My riding buddies decided to take me to this place for my birthday dinner ( a few days early )...wow..what a place....in the middle of no where at the top of a mountain...great dinner...everything was superb....great grilled rib eyes....all the sides were excellent...as was the service...beautiful place

Erma, you need to check this out if you already havent


 



how cool is this??..the alphabet, with a message....this was in the overlook gazebo


 


great "lodgey" rooms


 




 



 




the view from our table

----------


## JEK

Super place. Thanks for sharing and Happy Birthday (tomorrow)  :)

----------


## amyb

What a charming place. I am passing it along to my brother, a hunter and fisherman. What town is it in? A

----------


## JEK

Amy, I just did some research on it : http://www.snowbirdlodge.com/

----------


## phil62

Merci, John.  A nice lodge to get lost in while in Georgia. A

----------


## MIke R

there is a romantic get away at that place in my future....just dont know when yet

----------


## Erma

Mike,

This just goes to prove I am right   :Embarrassment:  .  We ride entirely too fast!!!  ...as many times as I have been to that exact area I did not know about the Lodge.  I was thinking the same thing as you...and it could be a great surprise.  Would need to either be really soon or wait until the Fall to enjoy the hot tub at night.

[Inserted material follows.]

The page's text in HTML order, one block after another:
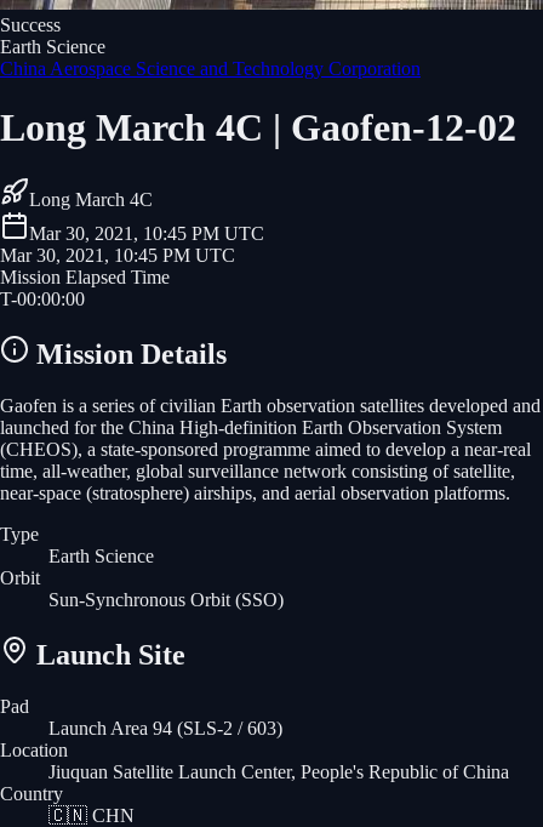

Of course it is a standing joke that I will say "slow down" more times in my life than I could possibly count...Doesn't matter if it is a bike or a car - oh well.  Amy and I were able to tour Madison at the proper pace  :)

Hope your trip home was uneventful.

Oh, and that sign is the BEST!!!!  I love it - wonder if it is possible to get a 'slightly' smaller version???  Anything that promotes xericaping...and of course several other natural favorites of mine :)

----------


## cassidain

Another nice place right down the road. We vacationed here many summers when I was kid (was stilled owned by Alcoa then).

http://www.tapocolodge.com

----------


## MIke R

I stay ten minutes from there on the big lake  with my riding buddy and the people I stay with know them very well..I was just up the road at Snow Bird for my tenth aniversary a few years ago.. just beautiful country

----------